=== WHAT TO DO ===
Exactly as written, reproduce the lines from the beginning of the data through the line containing "void add_component ( Component"; the pictures are not reproduced.

=== Collection entries ===

= = =

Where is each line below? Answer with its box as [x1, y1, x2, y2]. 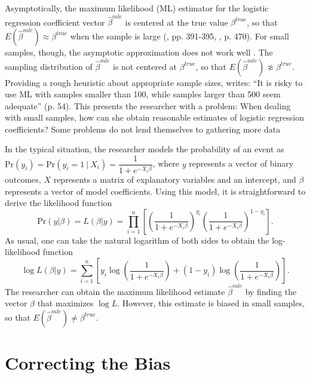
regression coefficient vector [5, 16, 105, 28]
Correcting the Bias [5, 351, 171, 375]
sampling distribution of [5, 60, 93, 72]
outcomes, [5, 173, 41, 186]
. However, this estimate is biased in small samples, [117, 297, 305, 309]
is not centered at [113, 60, 177, 72]
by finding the [245, 285, 297, 297]
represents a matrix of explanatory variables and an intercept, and [53, 173, 296, 186]
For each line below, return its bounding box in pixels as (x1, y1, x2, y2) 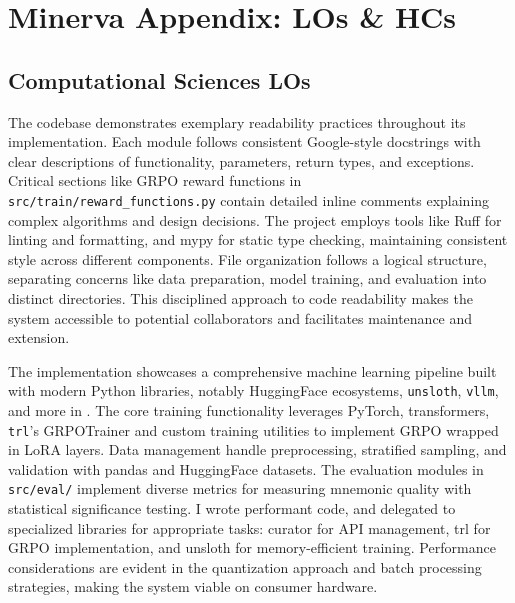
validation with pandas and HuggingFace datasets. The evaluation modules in (8, 458, 484, 479)
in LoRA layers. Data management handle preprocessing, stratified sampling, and (8, 439, 507, 460)
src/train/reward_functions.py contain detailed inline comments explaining (8, 189, 490, 210)
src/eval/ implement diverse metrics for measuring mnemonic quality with (8, 478, 472, 499)
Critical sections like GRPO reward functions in (8, 170, 302, 191)
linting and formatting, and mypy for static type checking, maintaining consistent (8, 229, 508, 250)
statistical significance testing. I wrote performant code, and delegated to (8, 498, 456, 519)
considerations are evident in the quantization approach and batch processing (8, 556, 482, 577)
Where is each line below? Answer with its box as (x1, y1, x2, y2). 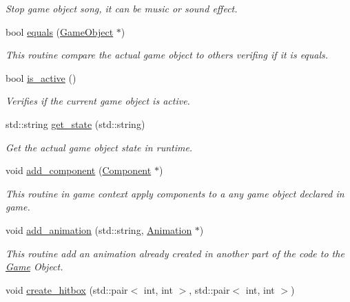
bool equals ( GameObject (6, 24, 114, 39)
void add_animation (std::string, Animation (6, 222, 192, 237)
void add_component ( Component (6, 163, 152, 177)
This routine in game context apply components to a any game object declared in (6, 186, 344, 200)
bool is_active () (6, 70, 76, 85)
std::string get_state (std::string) (6, 116, 145, 131)
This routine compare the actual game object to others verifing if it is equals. (6, 47, 329, 62)
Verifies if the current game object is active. (6, 94, 190, 108)
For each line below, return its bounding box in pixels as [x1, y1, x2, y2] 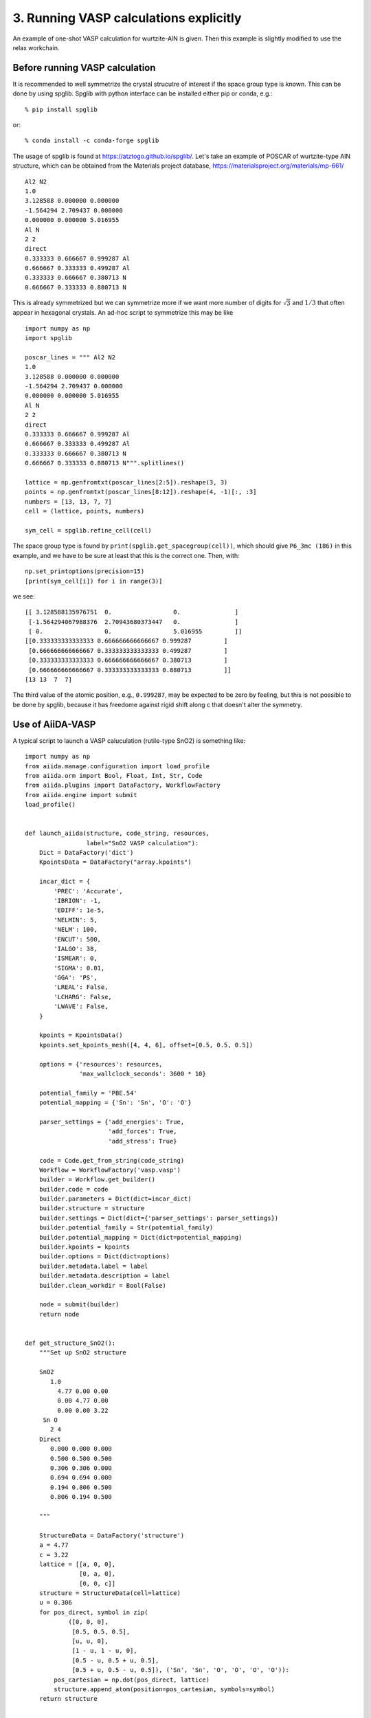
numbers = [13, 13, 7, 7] [25, 498, 113, 505]
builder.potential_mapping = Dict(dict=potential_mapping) [38, 1234, 243, 1241]
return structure [38, 1695, 98, 1703]
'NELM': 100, [54, 926, 98, 934]
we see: [12, 592, 36, 601]
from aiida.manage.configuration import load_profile [25, 762, 210, 770]
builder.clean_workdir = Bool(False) [38, 1282, 166, 1289]
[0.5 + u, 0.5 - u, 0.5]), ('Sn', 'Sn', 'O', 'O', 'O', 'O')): [71, 1666, 290, 1674]
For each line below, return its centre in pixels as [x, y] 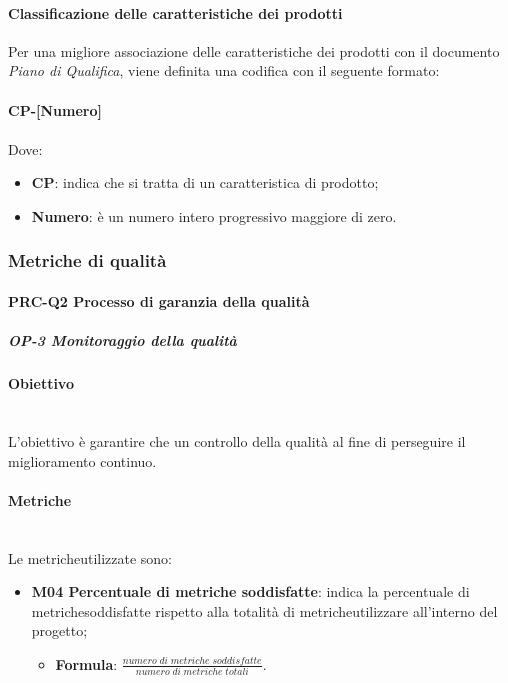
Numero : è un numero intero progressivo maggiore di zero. [214, 215]
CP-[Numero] [55, 109]
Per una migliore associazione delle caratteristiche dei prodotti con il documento [254, 50]
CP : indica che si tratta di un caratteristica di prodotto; [205, 182]
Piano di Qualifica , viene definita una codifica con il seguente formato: [224, 70]
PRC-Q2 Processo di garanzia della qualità [159, 300]
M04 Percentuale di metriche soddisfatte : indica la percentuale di [250, 591]
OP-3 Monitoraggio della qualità [122, 340]
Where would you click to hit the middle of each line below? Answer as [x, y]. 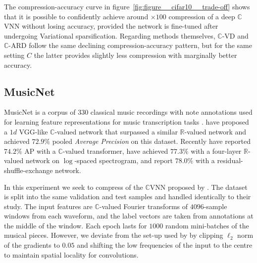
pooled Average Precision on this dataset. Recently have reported [151, 141]
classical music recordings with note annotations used [171, 112]
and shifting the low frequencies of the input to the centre [165, 245]
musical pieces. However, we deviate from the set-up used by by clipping [114, 235]
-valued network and [215, 131]
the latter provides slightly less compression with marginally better [135, 55]
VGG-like [33, 131]
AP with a [40, 151]
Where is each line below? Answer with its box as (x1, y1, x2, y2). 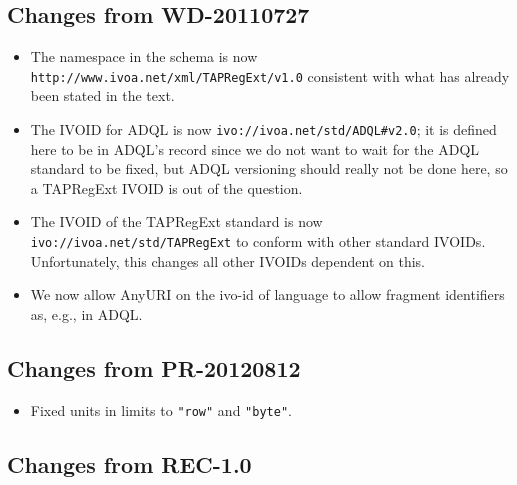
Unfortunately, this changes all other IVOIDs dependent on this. (30, 250, 425, 271)
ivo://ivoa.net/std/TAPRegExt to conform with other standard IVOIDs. (30, 231, 486, 252)
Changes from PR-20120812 (7, 352, 301, 383)
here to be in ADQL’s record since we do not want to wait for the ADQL (30, 138, 480, 159)
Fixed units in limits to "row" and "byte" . (30, 399, 292, 420)
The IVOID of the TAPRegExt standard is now (30, 211, 323, 232)
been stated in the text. (30, 85, 175, 106)
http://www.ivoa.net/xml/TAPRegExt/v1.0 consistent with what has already (30, 65, 510, 86)
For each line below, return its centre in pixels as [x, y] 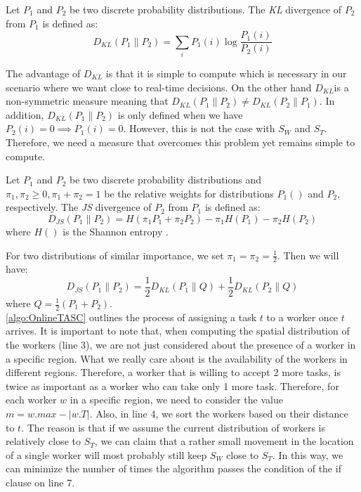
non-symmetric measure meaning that [87, 101]
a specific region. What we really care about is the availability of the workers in [177, 358]
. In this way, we [308, 454]
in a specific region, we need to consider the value [176, 400]
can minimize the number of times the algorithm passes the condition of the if [173, 468]
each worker [31, 400]
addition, [25, 114]
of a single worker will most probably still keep [106, 454]
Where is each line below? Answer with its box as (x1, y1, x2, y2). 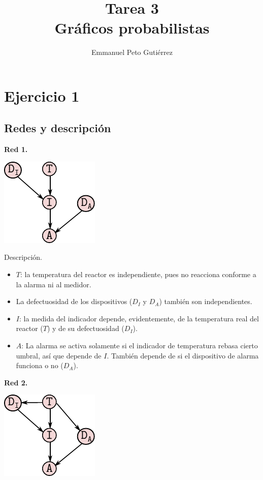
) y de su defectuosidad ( (47, 323, 124, 334)
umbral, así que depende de (16, 350, 102, 361)
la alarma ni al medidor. (16, 279, 91, 289)
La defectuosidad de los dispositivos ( (16, 296, 133, 307)
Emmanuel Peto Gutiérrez (91, 47, 173, 57)
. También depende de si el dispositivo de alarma (107, 350, 259, 361)
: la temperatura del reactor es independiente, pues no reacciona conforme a (20, 269, 256, 280)
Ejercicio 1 (4, 85, 80, 106)
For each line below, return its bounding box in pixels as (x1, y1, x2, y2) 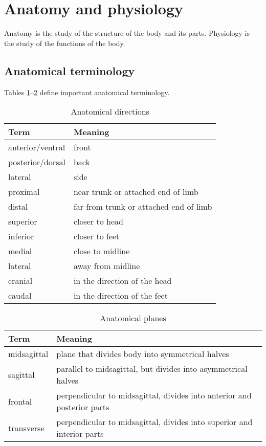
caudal (8, 289, 32, 302)
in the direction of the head (73, 275, 172, 287)
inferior (8, 230, 34, 242)
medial (8, 245, 32, 257)
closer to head (73, 215, 123, 228)
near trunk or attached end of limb (73, 186, 198, 198)
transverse (8, 421, 45, 434)
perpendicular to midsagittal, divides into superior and (56, 416, 253, 428)
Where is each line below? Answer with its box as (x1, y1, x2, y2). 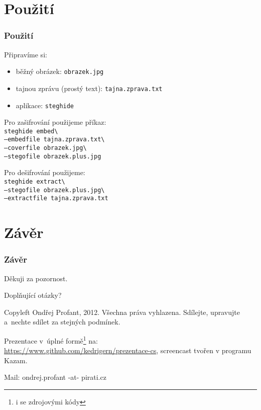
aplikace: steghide (16, 100, 74, 110)
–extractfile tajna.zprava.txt (4, 195, 108, 202)
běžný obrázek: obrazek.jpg (16, 66, 104, 76)
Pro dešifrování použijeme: (4, 167, 85, 178)
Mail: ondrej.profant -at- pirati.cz (4, 372, 106, 382)
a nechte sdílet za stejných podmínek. (4, 316, 120, 327)
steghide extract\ (4, 178, 65, 185)
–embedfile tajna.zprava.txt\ (4, 136, 105, 143)
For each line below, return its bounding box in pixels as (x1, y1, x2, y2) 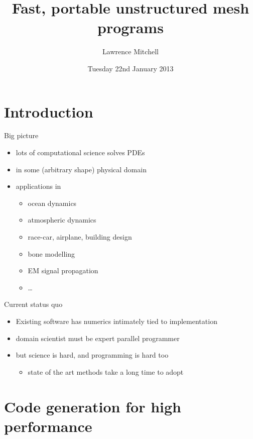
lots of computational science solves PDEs (16, 147, 145, 158)
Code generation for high (4, 396, 181, 416)
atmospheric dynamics (28, 214, 96, 225)
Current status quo (4, 299, 63, 309)
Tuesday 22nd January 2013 (87, 63, 174, 73)
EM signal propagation (28, 265, 98, 276)
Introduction (4, 101, 93, 122)
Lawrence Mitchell (102, 46, 159, 57)
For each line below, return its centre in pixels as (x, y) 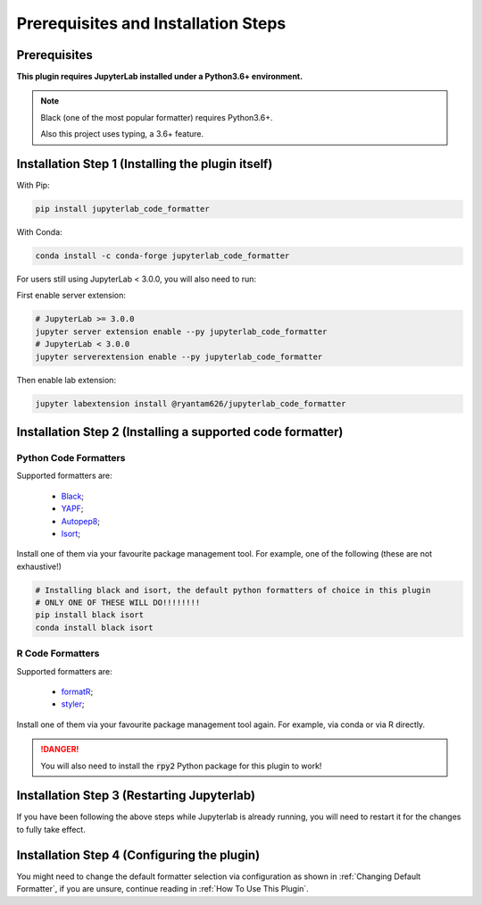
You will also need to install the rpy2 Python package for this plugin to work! (181, 766)
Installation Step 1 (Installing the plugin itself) (145, 164)
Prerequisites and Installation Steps (151, 23)
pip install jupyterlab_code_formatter (122, 209)
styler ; (73, 704)
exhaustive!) (39, 566)
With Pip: (33, 185)
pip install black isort (90, 615)
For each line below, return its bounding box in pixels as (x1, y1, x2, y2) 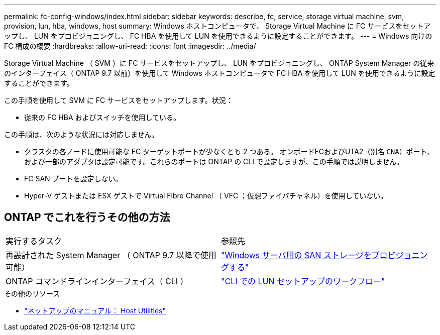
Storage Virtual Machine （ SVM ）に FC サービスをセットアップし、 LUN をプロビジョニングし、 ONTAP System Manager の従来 (4, 59, 434, 67)
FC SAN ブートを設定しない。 (24, 174, 123, 183)
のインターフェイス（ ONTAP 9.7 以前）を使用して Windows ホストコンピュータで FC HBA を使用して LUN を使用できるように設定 (4, 69, 435, 77)
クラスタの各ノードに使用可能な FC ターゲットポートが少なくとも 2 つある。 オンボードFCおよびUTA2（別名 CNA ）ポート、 (24, 147, 434, 156)
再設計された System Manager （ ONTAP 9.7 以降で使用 (6, 250, 216, 260)
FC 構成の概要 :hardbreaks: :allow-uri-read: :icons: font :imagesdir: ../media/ (4, 42, 256, 50)
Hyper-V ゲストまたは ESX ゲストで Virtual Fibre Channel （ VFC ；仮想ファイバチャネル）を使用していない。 (24, 191, 388, 200)
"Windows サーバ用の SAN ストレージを (221, 250, 372, 260)
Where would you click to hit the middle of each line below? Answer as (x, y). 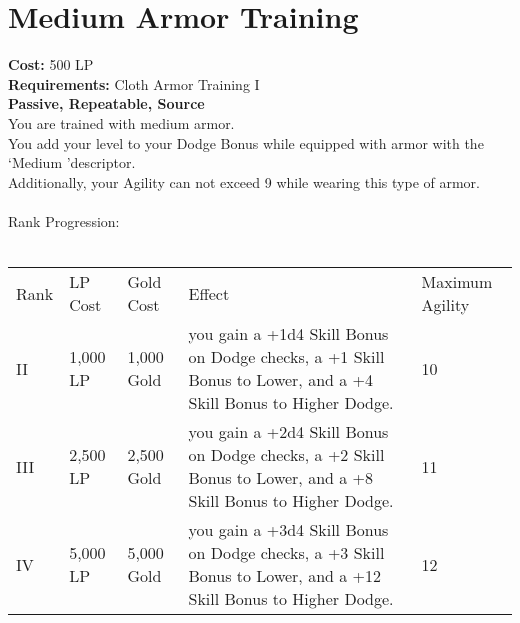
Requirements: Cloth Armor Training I (134, 83)
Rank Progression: (64, 220)
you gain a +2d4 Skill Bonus (288, 432)
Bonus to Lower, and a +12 (285, 576)
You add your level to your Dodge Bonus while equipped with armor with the (246, 142)
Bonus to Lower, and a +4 (281, 380)
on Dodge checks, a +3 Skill (286, 553)
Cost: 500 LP (51, 64)
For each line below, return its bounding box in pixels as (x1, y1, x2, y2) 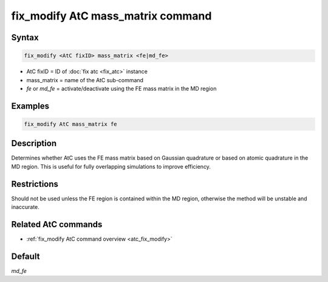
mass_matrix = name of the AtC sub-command (26, 76, 144, 83)
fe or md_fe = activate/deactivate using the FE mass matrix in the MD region (26, 85, 217, 92)
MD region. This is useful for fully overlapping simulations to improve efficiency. (11, 163, 211, 170)
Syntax (11, 32, 39, 43)
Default (11, 251, 40, 261)
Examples (11, 100, 50, 111)
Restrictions (11, 178, 59, 189)
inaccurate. (11, 203, 39, 211)
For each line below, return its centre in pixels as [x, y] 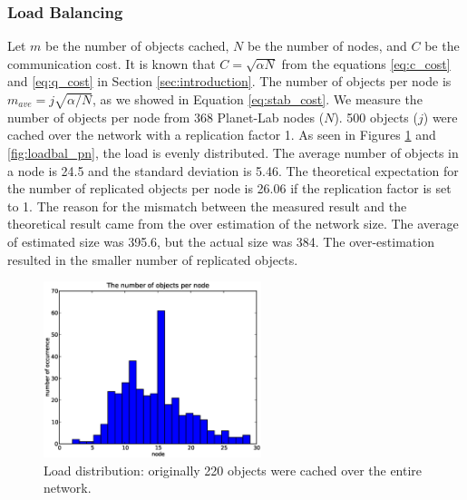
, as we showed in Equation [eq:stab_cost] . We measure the [258, 99]
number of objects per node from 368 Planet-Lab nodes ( [166, 117]
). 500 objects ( [376, 117]
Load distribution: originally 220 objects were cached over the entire [233, 470]
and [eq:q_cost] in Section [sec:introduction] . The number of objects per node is [229, 81]
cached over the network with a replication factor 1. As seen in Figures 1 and [222, 135]
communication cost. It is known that [112, 63]
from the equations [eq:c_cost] [366, 63]

= = =

=== SOLUTION FOR THIS PROBLEM ===
Where is each line below? Answer with its box as [x1, y1, x2, y2]. 
regression coefficient vector [5, 16, 105, 28]
Correcting the Bias [5, 351, 171, 375]
sampling distribution of [5, 60, 93, 72]
outcomes, [5, 173, 41, 186]
. However, this estimate is biased in small samples, [117, 297, 305, 309]
is not centered at [113, 60, 177, 72]
by finding the [245, 285, 297, 297]
represents a matrix of explanatory variables and an intercept, and [53, 173, 296, 186]
For each line below, return its bounding box in pixels as (x1, y1, x2, y2) 
validation with pandas and HuggingFace datasets. The evaluation modules in (8, 458, 484, 479)
in LoRA layers. Data management handle preprocessing, stratified sampling, and (8, 439, 507, 460)
src/train/reward_functions.py contain detailed inline comments explaining (8, 189, 490, 210)
src/eval/ implement diverse metrics for measuring mnemonic quality with (8, 478, 472, 499)
Critical sections like GRPO reward functions in (8, 170, 302, 191)
linting and formatting, and mypy for static type checking, maintaining consistent (8, 229, 508, 250)
statistical significance testing. I wrote performant code, and delegated to (8, 498, 456, 519)
considerations are evident in the quantization approach and batch processing (8, 556, 482, 577)
Where is each line below? Answer with its box as (x1, y1, x2, y2). 
bool equals ( GameObject (6, 24, 114, 39)
void add_animation (std::string, Animation (6, 222, 192, 237)
void add_component ( Component (6, 163, 152, 177)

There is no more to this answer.